You tell them honestly. There is no magic way to tell them I am afraid. Is there more going on? I ask because there seems to be kind thoughts for her.


----------



## conraddobler (Sep 26, 2012)

Yes theres always more. She was an affair that turned into a marriage. her son has been in serious trouble for 10 years creating a lot of friction between us. I have had 1 brief EA.She completely does not trust me. I realize that if I make amends and work things out i will in all likelihood look elsewhere for what is missing in our relationship...a lack of respect and chemistry


----------



## bribrius (Jun 29, 2012)

so this is your second marriage, and you have a nice wife and are leaving her?
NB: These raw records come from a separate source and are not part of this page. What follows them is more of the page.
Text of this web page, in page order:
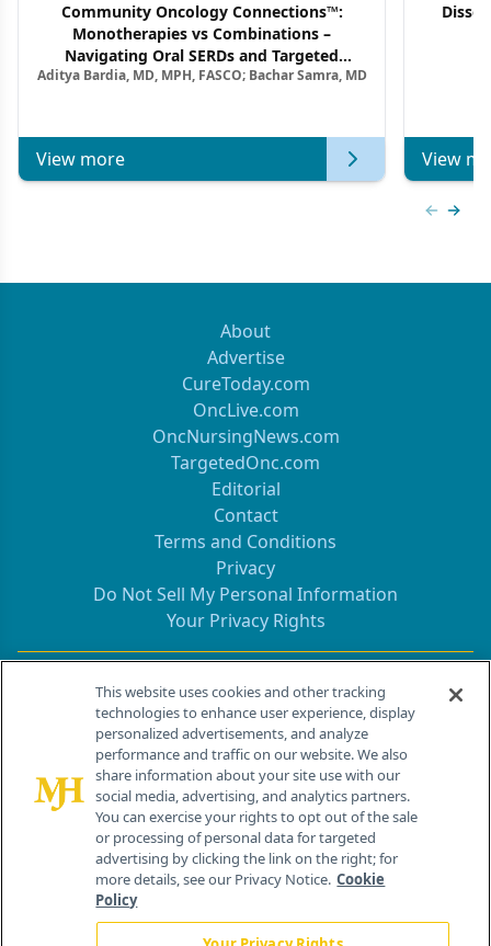
Community Oncology Connections™:
Monotherapies vs Combinations –
Navigating Oral SERDs and Targeted
Combination Strategies in HR+/HER2–
Aditya Bardia, MD, MPH, FASCO; Bachar Samra, MD
View more View
About
Advertise
CureToday.com
OncLive.com
OncNursingNews.com
TargetedOnc.com
Editorial
Contact
Terms and Conditions
Privacy
Do Not Sell My Personal Information
Your Privacy Rights
Contact Info
259 Prospect Plains Rd, Bldg H
Cranbury, NJ 08512
This website uses cookies and other tracking
technologies to enhance user experience, display
personalized advertisements, and analyze
performance and traffic on our website. We also
share information about your site use with our
social media, advertising, and analytics partners.
You can exercise your rights to opt out of the sale
or processing of personal data for targeted
advertising by clicking the link on the right; for
more details, see our Privacy Notice. Cookie
Policy

so how many marriages do you plan on having before you commit to one and decide to love the woman?


----------



## sisters359 (Apr 9, 2009)

Quit getting married, ok? You do not truly want to be with one person forever--you have made that clear. It's ok--really. KNOW THYSELF. Be honest with the women you meet--not all women want marriage (esp as women get older and past worrying about having/supporting kids), and not all women will get hung up on the fact that you may, some day, choose to move on. I'm not gonna fall apart if my next guy feels the need to move on (that is, feels the need to move on before I feel it!).

And next time, when you begin to feel the draw to another person, leave you current relationship first. Anything else is just f*cking cowardly and that, my friend, is something you SHOULD be embarrassed about. Grow a pair, be honest and do the right thing. Always. Marriage doesn't have to be part of that, capice?


----------



## Emerald (Aug 2, 2012)

conraddobler said:


> Yes theres always more. She was an affair that turned into a marriage. her son has been in serious trouble for 10 years creating a lot of friction between us. I have had 1 brief EA.She completely does not trust me. I realize that if I make amends and work things out i will in all likelihood look elsewhere for what is missing in our relationship...a lack of respect and chemistry


Umm....yeah...affair partners are more exiciting than wives.

I wouldn't trust you either, cheated with her, had an EA, planning more affairs......

Do her a favor & divorce.


----------